● What to produce
Each line below must be set down exactly; omit any image you find.

● Dataset excerpts
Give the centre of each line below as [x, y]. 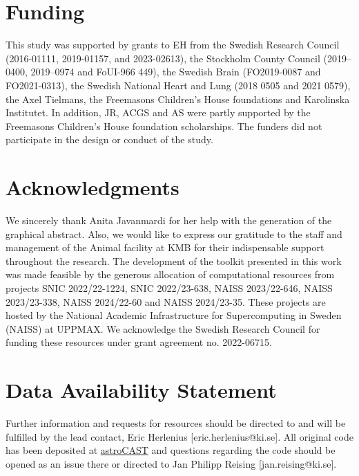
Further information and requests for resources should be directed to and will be [176, 423]
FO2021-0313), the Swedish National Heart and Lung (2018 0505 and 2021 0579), [178, 85]
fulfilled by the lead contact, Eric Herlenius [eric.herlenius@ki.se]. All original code [179, 436]
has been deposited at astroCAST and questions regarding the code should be [171, 450]
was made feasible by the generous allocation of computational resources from [170, 274]
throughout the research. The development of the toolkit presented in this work [174, 260]
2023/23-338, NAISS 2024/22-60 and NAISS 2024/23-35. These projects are [166, 301]
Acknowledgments [93, 187]
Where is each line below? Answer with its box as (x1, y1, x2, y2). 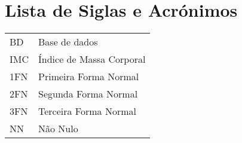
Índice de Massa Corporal (38, 52, 146, 66)
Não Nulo (38, 121, 78, 136)
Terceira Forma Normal (38, 104, 136, 118)
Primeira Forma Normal (38, 69, 139, 84)
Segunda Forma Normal (38, 87, 138, 101)
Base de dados (38, 35, 98, 49)
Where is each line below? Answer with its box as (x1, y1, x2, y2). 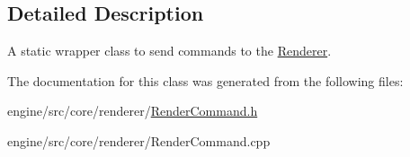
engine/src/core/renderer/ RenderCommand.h (7, 101, 258, 120)
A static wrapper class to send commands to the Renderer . (7, 41, 332, 60)
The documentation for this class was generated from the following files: (7, 71, 404, 90)
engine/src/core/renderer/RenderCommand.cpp (7, 131, 271, 150)
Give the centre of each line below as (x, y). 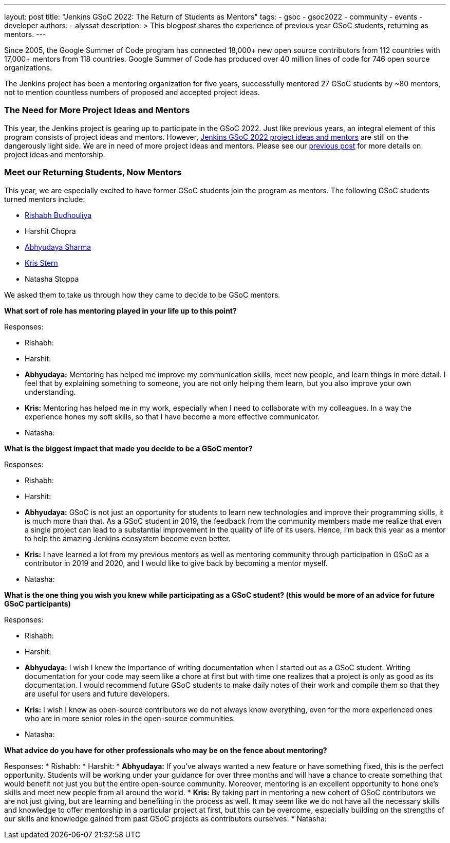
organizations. (28, 68)
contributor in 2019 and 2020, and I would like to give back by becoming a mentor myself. (176, 563)
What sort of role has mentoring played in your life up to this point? (120, 310)
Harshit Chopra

● Response area
Give the centre of each line below as [x, y]. 
Further information and requests for resources should be directed to and will be [176, 423]
FO2021-0313), the Swedish National Heart and Lung (2018 0505 and 2021 0579), [178, 85]
fulfilled by the lead contact, Eric Herlenius [eric.herlenius@ki.se]. All original code [179, 436]
has been deposited at astroCAST and questions regarding the code should be [171, 450]
was made feasible by the generous allocation of computational resources from [170, 274]
throughout the research. The development of the toolkit presented in this work [174, 260]
2023/23-338, NAISS 2024/22-60 and NAISS 2024/23-35. These projects are [166, 301]
Acknowledgments [93, 187]
Where is each line below? Answer with its box as (x1, y1, x2, y2). 
Índice de Massa Corporal (38, 52, 146, 66)
Não Nulo (38, 121, 78, 136)
Terceira Forma Normal (38, 104, 136, 118)
Primeira Forma Normal (38, 69, 139, 84)
Segunda Forma Normal (38, 87, 138, 101)
Base de dados (38, 35, 98, 49)
Where is each line below? Answer with its box as (x1, y1, x2, y2). 
engine/src/core/renderer/ RenderCommand.h (7, 101, 258, 120)
A static wrapper class to send commands to the Renderer . (7, 41, 332, 60)
The documentation for this class was generated from the following files: (7, 71, 404, 90)
engine/src/core/renderer/RenderCommand.cpp (7, 131, 271, 150)
Give the centre of each line below as (x, y). 
organizations. (28, 68)
contributor in 2019 and 2020, and I would like to give back by becoming a mentor myself. (176, 563)
What sort of role has mentoring played in your life up to this point? (120, 310)
Harshit Chopra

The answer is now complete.